======== Material provided

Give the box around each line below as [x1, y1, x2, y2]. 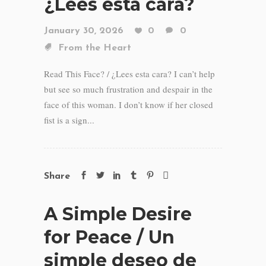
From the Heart [58, 43, 131, 53]
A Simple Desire [44, 203, 192, 225]
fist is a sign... [44, 114, 94, 126]
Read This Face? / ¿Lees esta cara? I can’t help [44, 68, 215, 80]
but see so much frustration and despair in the [44, 83, 213, 95]
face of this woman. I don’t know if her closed [44, 99, 213, 110]
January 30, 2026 [44, 26, 123, 36]
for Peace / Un [44, 226, 175, 248]
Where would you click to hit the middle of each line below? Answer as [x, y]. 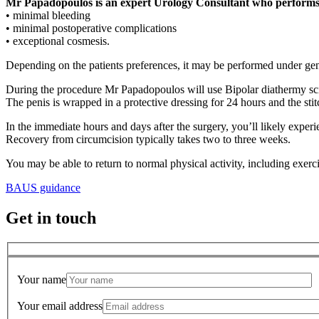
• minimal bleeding [48, 16]
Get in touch [51, 218]
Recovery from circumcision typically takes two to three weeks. [148, 140]
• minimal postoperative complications [91, 28]
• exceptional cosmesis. [58, 41]
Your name [42, 280]
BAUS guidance [43, 188]
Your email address [60, 306]
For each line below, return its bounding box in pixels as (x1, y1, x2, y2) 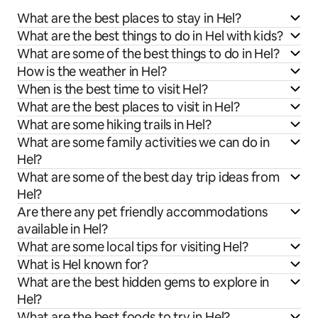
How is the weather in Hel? (17, 62, 167, 79)
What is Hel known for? (17, 256, 149, 273)
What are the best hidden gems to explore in (17, 273, 270, 290)
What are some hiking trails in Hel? (17, 116, 212, 133)
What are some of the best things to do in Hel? (17, 45, 280, 62)
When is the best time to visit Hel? (17, 80, 208, 97)
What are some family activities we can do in (17, 133, 270, 150)
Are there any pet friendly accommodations (17, 203, 268, 220)

================

> [Exercise requirements]:
Omit the pictures, then quote the rest of the material above exactly.

> [Task response]:
Give the box around each line below as [x1, y1, x2, y2]. 
From the Heart [58, 43, 131, 53]
A Simple Desire [44, 203, 192, 225]
fist is a sign... [44, 114, 94, 126]
Read This Face? / ¿Lees esta cara? I can’t help [44, 68, 215, 80]
but see so much frustration and despair in the [44, 83, 213, 95]
face of this woman. I don’t know if her closed [44, 99, 213, 110]
January 30, 2026 [44, 26, 123, 36]
for Peace / Un [44, 226, 175, 248]
Where would you click to hit the middle of each line below? Answer as [x, y]. 
• minimal bleeding [48, 16]
Get in touch [51, 218]
Recovery from circumcision typically takes two to three weeks. [148, 140]
• minimal postoperative complications [91, 28]
• exceptional cosmesis. [58, 41]
Your name [42, 280]
BAUS guidance [43, 188]
Your email address [60, 306]
For each line below, return its bounding box in pixels as (x1, y1, x2, y2) 
How is the weather in Hel? (17, 62, 167, 79)
What is Hel known for? (17, 256, 149, 273)
What are the best hidden gems to explore in (17, 273, 270, 290)
What are some hiking trails in Hel? (17, 116, 212, 133)
What are some of the best things to do in Hel? (17, 45, 280, 62)
When is the best time to visit Hel? (17, 80, 208, 97)
What are some family activities we can do in (17, 133, 270, 150)
Are there any pet friendly accommodations (17, 203, 268, 220)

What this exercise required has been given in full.